Problem details:
All lines holding the string "bottom" should be copied from the data below.

Data items:
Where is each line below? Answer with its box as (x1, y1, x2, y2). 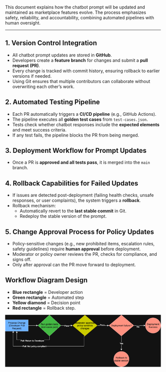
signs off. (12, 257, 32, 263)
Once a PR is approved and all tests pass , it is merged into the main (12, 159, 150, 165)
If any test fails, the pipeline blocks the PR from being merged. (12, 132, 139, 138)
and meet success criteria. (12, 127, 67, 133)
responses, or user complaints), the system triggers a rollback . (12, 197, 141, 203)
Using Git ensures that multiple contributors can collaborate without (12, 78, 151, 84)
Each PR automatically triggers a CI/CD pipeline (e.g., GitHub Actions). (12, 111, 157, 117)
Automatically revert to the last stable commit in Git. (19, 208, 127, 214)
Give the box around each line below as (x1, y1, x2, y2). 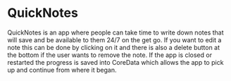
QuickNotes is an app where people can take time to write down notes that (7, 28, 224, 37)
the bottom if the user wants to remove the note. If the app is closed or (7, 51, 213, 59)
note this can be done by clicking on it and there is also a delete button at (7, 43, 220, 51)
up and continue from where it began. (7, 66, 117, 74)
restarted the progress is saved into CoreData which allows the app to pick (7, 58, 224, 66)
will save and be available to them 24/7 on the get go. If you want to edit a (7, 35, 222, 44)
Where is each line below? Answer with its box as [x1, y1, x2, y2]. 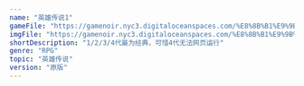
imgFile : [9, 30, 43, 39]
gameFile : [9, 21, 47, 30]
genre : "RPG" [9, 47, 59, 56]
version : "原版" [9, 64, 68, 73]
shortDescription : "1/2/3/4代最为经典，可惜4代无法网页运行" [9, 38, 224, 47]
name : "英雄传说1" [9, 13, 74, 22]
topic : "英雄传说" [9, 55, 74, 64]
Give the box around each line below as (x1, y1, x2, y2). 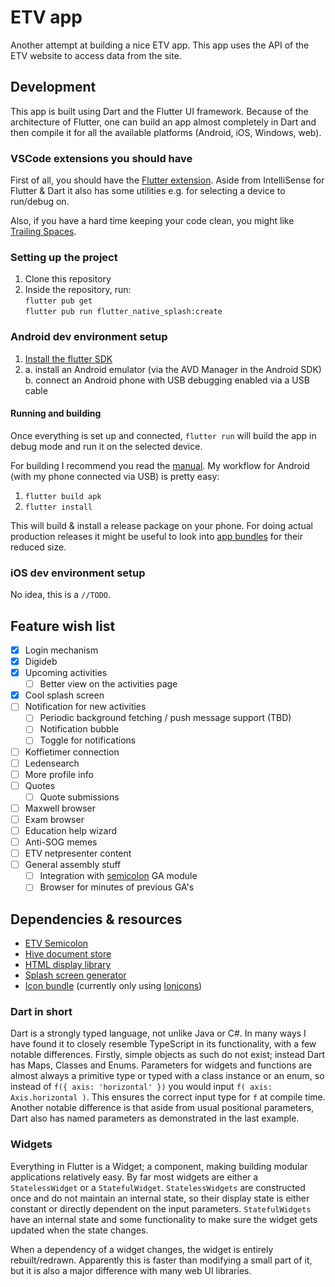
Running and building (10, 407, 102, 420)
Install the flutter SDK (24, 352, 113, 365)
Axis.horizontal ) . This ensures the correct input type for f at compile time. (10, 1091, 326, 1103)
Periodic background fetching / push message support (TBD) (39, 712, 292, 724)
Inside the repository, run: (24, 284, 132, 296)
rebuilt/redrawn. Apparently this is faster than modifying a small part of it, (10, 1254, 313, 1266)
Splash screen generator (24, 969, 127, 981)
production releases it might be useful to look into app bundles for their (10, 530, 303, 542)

...

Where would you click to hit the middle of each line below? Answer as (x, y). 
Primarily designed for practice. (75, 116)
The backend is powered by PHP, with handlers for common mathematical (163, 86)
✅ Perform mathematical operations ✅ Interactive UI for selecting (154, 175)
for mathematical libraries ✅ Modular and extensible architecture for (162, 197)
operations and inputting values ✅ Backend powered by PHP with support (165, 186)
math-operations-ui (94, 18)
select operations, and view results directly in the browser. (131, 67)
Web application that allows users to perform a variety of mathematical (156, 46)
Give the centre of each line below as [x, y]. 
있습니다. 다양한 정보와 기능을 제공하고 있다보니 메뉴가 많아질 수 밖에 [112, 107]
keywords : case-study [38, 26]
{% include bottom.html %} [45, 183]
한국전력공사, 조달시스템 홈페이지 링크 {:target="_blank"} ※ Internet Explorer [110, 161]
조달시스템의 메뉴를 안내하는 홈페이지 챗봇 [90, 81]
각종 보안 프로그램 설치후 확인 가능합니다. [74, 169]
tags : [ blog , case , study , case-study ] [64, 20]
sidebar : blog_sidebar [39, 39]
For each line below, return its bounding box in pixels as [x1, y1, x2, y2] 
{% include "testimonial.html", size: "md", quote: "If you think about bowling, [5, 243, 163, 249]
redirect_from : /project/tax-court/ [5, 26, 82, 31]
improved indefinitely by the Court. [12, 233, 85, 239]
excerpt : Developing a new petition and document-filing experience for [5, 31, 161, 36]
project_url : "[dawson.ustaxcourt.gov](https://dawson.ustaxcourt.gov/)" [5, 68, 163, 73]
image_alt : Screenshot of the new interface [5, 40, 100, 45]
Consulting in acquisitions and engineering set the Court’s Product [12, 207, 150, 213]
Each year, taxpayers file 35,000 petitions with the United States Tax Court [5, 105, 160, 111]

--

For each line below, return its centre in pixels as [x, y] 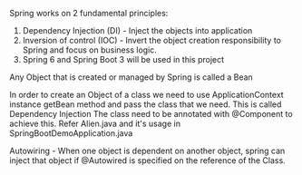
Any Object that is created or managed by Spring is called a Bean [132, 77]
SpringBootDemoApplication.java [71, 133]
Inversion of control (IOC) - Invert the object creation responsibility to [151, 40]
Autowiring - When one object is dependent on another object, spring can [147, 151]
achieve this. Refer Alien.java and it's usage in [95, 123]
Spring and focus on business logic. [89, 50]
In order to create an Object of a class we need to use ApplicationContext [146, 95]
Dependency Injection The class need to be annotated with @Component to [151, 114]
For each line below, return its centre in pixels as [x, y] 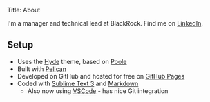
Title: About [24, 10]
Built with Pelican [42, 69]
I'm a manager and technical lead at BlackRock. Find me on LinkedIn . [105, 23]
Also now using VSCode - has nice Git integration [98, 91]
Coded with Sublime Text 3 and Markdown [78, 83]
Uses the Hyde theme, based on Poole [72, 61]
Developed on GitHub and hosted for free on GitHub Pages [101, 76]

Task solution:
the bottom if the user wants to remove the note. If the app is closed or (7, 51, 213, 59)
{% include bottom.html %} [45, 183]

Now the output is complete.